Questa affermazione, oltre ad essere falsa, è pericolosissima per la Sanità Pubblica, perché, provenendo da un dirigente pubblico che dovrebbe contribuire a fornire informazioni veritiere all’opinione pubblica, genera l’idea o lascia supporre che responsabili istituzionali, scienziati, medici e operatori che hanno contribuito alla stesura del Piano hanno operato semplicemente in base a una spinta sponsorizzatrice o peggio corruttiva da parte delle industrie produttrici di vaccini, invece che all’evidenza scientifica e all’interesse dei cittadini, che sono stati invece gli unici punti di riferimento per l’elaborazione del Piano”. I firmatari annunciano poi il ricorso a “tutte le iniziative necessarie, anche giudiziarie in sede civile e penale, per tutelare la propria reputazione lesa dalle dichiarazioni in oggetto”.
Ma si tratta di un annuncio, senza seguito. Che tuttavia ha un effetto molto forte, perché nei confronti di Demicheli dal quel momento viene eretta una barriera, invisibile eppure concreta, per emarginarlo dalla comunità scientifica. Però le parole dell’epidemiologo fanno comunque breccia non nel grande pubblico, bensì tra i ricercatori più attenti e più sensibili ad una lettura critica delle scelte di politica sanitaria sui vaccini. “Nella mia esperienza di medico i sistemi di coercizione o sanzionatori, che il Ministero ha intenzione di introdurre nei confronti dei medici” scrive Demicheli, “non hanno mai portato a risultati positivi. Dunque, la proposta inserita nel nuovo piano non rappresenta, a mio avviso, una scelta vincente. L’unica soluzione plausibile, per superare i problemi legati alla diffidenza, comporta il rispetto di principi quali la trasparenza e l’indipendenza decisionale.
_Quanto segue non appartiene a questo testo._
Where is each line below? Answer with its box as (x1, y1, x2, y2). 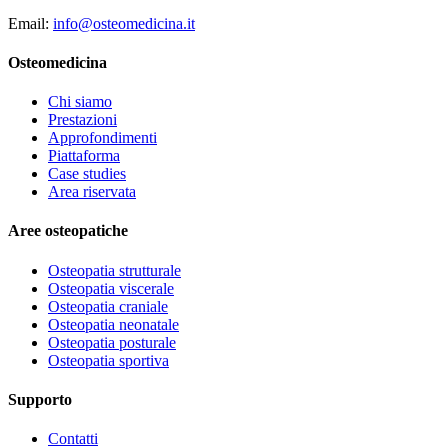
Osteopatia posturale (48, 333, 176, 351)
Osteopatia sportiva (48, 351, 169, 369)
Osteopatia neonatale (48, 315, 179, 333)
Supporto (8, 390, 72, 408)
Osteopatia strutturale (48, 261, 181, 279)
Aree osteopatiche (8, 222, 128, 240)
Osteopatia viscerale (48, 279, 174, 297)
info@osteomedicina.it (53, 14, 195, 32)
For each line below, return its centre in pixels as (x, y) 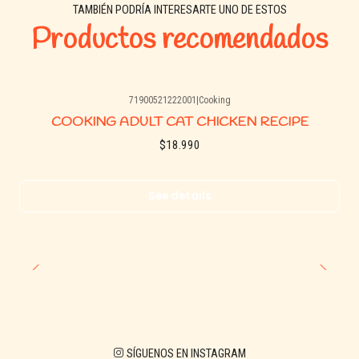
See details (179, 196)
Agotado (53, 113)
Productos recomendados (179, 40)
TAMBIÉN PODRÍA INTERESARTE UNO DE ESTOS (179, 10)
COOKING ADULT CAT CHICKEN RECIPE (179, 122)
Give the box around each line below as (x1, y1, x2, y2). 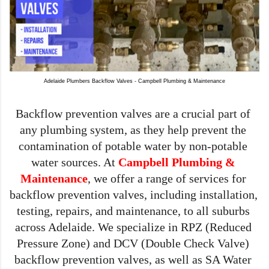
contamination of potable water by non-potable (19, 139, 247, 153)
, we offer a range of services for (87, 171, 246, 185)
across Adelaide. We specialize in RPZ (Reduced (14, 220, 252, 234)
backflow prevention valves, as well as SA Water (14, 252, 252, 266)
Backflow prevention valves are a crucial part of (16, 106, 250, 120)
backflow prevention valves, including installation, (10, 187, 258, 201)
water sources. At (31, 155, 118, 169)
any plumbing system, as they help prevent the (20, 122, 246, 136)
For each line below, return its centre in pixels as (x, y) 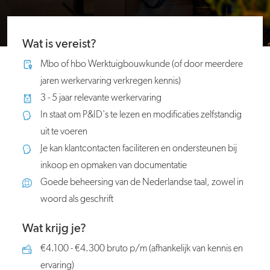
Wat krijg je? (54, 228)
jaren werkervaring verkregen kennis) (111, 81)
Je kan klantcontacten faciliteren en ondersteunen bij (139, 149)
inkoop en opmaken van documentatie (114, 166)
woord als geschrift (77, 199)
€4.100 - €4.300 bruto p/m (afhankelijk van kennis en (142, 249)
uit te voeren (64, 132)
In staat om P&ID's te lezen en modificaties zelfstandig (141, 115)
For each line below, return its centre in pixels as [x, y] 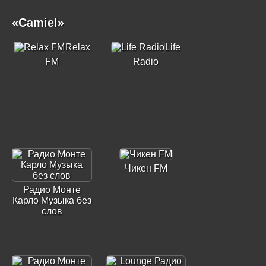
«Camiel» [38, 23]
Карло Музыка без [52, 200]
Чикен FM [146, 168]
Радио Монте [52, 190]
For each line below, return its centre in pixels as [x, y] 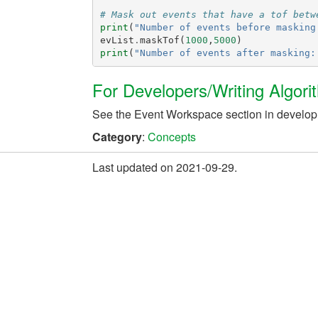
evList [117, 40]
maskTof [159, 40]
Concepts [172, 137]
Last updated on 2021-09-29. [165, 167]
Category [117, 137]
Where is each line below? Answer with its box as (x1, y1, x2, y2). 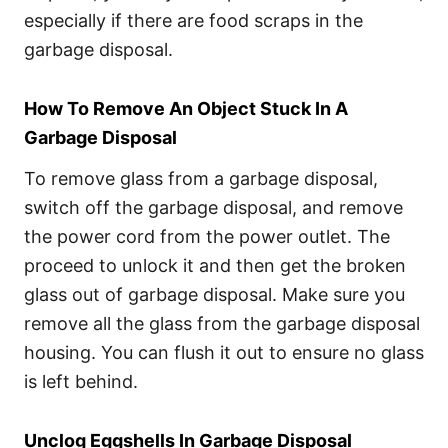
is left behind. (24, 371, 138, 392)
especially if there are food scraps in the (24, 10, 363, 31)
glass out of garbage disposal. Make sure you (24, 284, 405, 305)
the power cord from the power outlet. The (24, 226, 390, 247)
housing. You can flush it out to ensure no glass (24, 342, 424, 363)
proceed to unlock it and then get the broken (24, 255, 406, 276)
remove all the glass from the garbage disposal (24, 313, 420, 334)
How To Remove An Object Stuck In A (24, 98, 348, 119)

Purtroppo, troppo spesso, questo non accade. L’esempio del vaccino per la pandemia influenzale e dei relativi conflitti di interesse presenti nell’Organizzazione mondiale della Sanità, rappresenta il caso più eclatante e i risultati ora sono sotto gli occhi di tutti”, scrive Demicheli, affondando poi la lama: “Ma, evidentemente, l’esperienza indicata non è stata sufficiente e anche nel caso del nuovo calendario dei vaccini si corre il rischio di alimentare quella che viene definita la “teoria del complotto”.
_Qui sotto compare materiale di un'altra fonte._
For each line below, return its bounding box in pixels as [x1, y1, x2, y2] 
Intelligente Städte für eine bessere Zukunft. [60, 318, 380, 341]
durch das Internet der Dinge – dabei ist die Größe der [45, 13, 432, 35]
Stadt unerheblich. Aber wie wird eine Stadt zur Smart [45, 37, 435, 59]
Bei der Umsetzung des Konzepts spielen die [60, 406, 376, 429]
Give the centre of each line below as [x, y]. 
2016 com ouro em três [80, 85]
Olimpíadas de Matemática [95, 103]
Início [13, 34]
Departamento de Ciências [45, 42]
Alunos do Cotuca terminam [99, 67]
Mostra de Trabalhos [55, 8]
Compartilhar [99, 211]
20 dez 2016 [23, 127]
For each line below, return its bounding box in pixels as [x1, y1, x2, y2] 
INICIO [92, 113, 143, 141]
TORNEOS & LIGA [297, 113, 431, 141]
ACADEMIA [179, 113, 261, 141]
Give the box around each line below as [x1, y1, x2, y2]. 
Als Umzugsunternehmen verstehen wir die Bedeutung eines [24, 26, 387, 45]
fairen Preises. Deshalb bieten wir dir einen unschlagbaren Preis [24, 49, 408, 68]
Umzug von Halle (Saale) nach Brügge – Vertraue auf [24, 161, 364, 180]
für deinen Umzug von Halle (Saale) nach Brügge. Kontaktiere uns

L’accenno indiretto ai conflitti di interessi tocca un nervo molto scoperto. Tra i firmatari della lettera di denuncia contro l’epidemiologo compaiono infatti i nomi di società scientifiche in parte finanziate, in modo non condizionante (come recita la formula di rito), dalle aziende di Big Pharma. Tra i nomi c’è anche quello di Sergio Pecorelli, nel ruolo di presidente dell’Aifa, che dopo alcune settimane rassegna le dimissioni proprio per un presunto conflitto di interessi.
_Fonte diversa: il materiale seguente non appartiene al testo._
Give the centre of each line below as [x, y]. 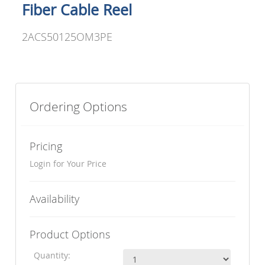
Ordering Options [79, 107]
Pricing [46, 146]
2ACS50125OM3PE [67, 36]
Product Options [70, 235]
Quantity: [52, 256]
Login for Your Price [68, 164]
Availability [55, 199]
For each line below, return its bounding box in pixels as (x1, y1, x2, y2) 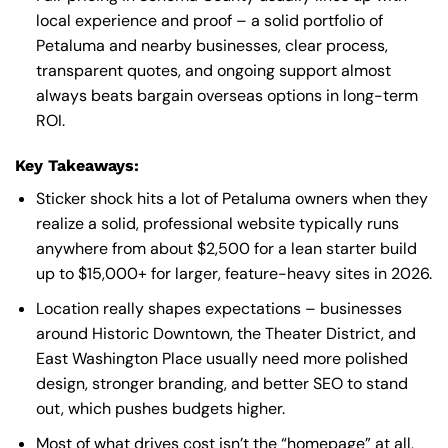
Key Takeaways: (15, 156, 139, 176)
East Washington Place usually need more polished (35, 347, 408, 369)
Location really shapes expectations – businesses (35, 297, 402, 319)
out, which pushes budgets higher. (35, 397, 285, 419)
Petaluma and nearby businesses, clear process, (35, 34, 388, 56)
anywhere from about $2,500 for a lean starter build (35, 238, 417, 260)
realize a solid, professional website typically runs (35, 213, 399, 235)
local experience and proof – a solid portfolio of (35, 9, 383, 31)
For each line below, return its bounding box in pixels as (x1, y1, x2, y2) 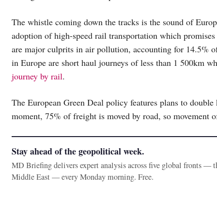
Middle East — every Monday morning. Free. (12, 171, 154, 182)
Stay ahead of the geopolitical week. (12, 144, 144, 157)
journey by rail (12, 70, 62, 82)
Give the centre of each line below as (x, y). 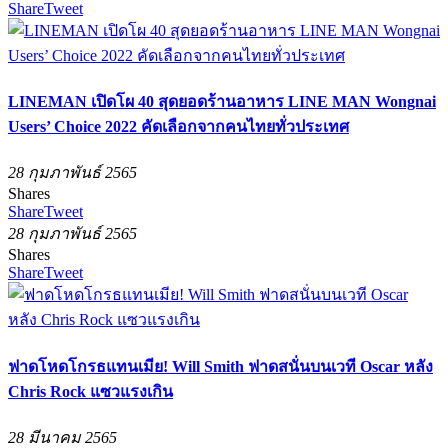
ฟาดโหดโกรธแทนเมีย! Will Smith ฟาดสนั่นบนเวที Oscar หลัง (220, 366)
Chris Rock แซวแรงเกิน (90, 391)
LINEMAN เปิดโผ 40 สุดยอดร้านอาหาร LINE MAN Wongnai (222, 101)
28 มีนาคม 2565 (62, 437)
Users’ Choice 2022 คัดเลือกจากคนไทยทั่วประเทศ (178, 126)
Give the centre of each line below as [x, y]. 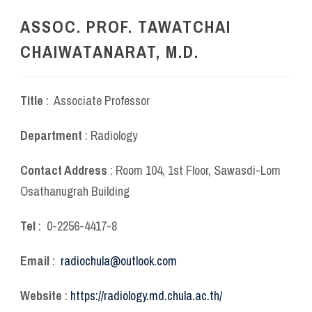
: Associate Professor [98, 100]
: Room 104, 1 [142, 170]
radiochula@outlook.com [119, 260]
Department [53, 135]
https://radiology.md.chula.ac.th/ [146, 295]
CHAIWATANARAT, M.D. [110, 51]
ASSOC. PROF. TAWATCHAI [126, 26]
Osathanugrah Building [75, 191]
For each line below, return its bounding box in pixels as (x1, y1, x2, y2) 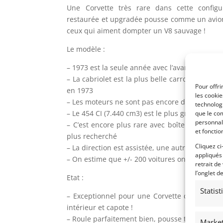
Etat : (67, 172, 84, 182)
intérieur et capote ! (67, 202, 133, 212)
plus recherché (67, 131, 117, 141)
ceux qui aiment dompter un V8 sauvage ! (67, 25, 206, 35)
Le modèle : (67, 44, 106, 54)
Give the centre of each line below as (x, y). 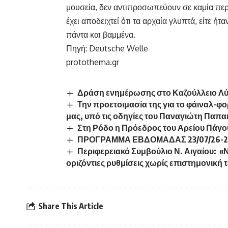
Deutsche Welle (119, 48)
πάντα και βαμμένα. (101, 34)
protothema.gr (93, 62)
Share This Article (71, 206)
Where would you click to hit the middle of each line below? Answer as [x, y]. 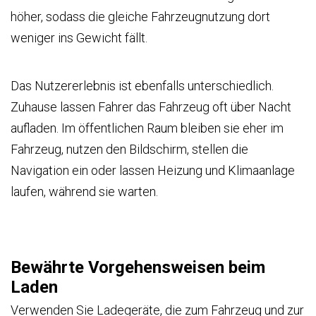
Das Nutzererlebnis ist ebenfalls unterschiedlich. [142, 85]
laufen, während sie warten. [84, 191]
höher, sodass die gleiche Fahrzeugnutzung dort [140, 16]
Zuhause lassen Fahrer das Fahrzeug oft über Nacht [151, 107]
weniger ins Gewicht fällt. [79, 37]
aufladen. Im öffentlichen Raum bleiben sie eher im [147, 128]
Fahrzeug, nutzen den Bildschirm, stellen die [129, 149]
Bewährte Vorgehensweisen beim [138, 268]
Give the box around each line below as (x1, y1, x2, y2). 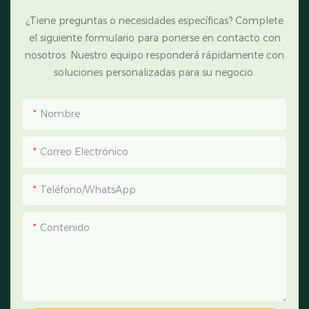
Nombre (39, 108, 80, 121)
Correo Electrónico (39, 146, 128, 159)
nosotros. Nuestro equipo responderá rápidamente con (25, 49, 284, 62)
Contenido (39, 221, 90, 235)
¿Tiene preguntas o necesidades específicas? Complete (26, 14, 283, 28)
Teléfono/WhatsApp (39, 183, 136, 197)
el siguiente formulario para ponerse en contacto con (28, 32, 281, 45)
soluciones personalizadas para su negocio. (54, 66, 255, 79)
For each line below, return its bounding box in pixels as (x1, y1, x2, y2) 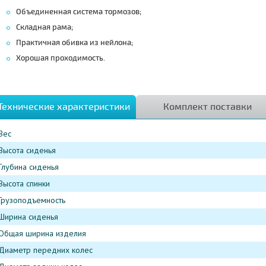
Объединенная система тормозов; (15, 7, 141, 17)
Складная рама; (15, 23, 73, 32)
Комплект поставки (163, 101, 252, 113)
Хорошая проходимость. (15, 53, 105, 63)
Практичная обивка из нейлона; (15, 38, 133, 47)
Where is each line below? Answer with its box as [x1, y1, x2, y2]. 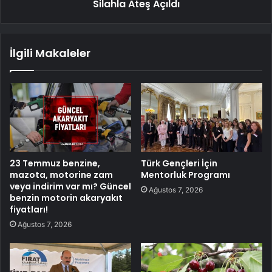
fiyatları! [10, 203, 48, 216]
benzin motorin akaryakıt [10, 191, 123, 204]
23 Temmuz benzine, [10, 157, 100, 169]
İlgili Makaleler [10, 45, 90, 61]
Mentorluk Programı [141, 168, 230, 181]
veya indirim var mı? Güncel [10, 180, 131, 192]
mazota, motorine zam [10, 168, 113, 181]
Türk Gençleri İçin [141, 157, 217, 169]
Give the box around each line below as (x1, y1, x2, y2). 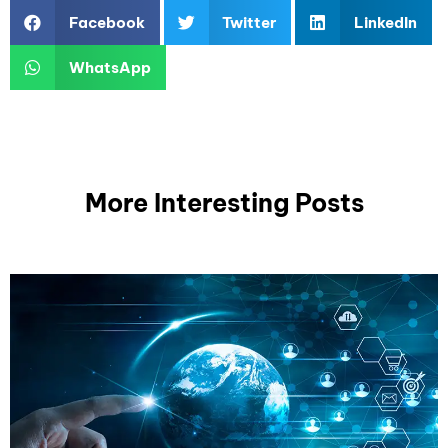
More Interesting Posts (84, 186, 364, 219)
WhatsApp (68, 57, 151, 77)
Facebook (68, 12, 145, 32)
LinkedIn (353, 12, 417, 32)
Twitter (222, 12, 276, 32)
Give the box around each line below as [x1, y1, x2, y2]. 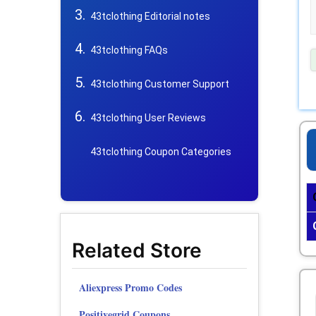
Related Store [72, 238, 202, 263]
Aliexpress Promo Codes [79, 280, 182, 296]
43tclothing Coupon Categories [90, 146, 231, 158]
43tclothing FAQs [90, 44, 168, 56]
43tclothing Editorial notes [90, 11, 210, 23]
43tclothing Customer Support [90, 78, 229, 90]
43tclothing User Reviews [90, 112, 206, 124]

In realtà le convinzioni di Demicheli non restano del tutto lettera morta, perché altri studiosi – nettamente favorevoli alle vaccinazioni – manifestano un equilibrato e ragionato dissenso. Non sono “alternativi” al sistema, perché lavorano e ricercano all’interno di strutture scientifiche molto accreditate. Il confronto non avviene sui quotidiani e in tv, che danno spazio quasi esclusivamente ai vaccinisti oltranzisti, ma sulle riviste specializzate, sui siti scientifici non border line bensì dichiaratamente a favore della profilassi vaccinali. La contestazione, la critica è profonda.
Ad aprile, quando in Emilia Romagna è stata già imboccata la strada dell’obbligo vaccinale per l’iscrizione all’asilo nido, Antonio Clavenna e Maurizio Bonati del Dipartimento di Salute Pubblica del Mario Negri, il “regno” del professor Silvio Garattini, pongono domande e sollevano dubbi in quantità: “Nel valutare gli interventi coercitivi, a fronte della necessità di tutelare sia la libertà di scelta che la salute dell’individuo e della comunità, in situazioni di pericolo può essere giustificato porre dei limiti alla libertà individuale al fine di salvaguardare l’intera comunità. Ma il calo delle coperture vaccinali, per quanto preoccupante, rappresenta un pericolo concreto e imminente per la salute di tutti?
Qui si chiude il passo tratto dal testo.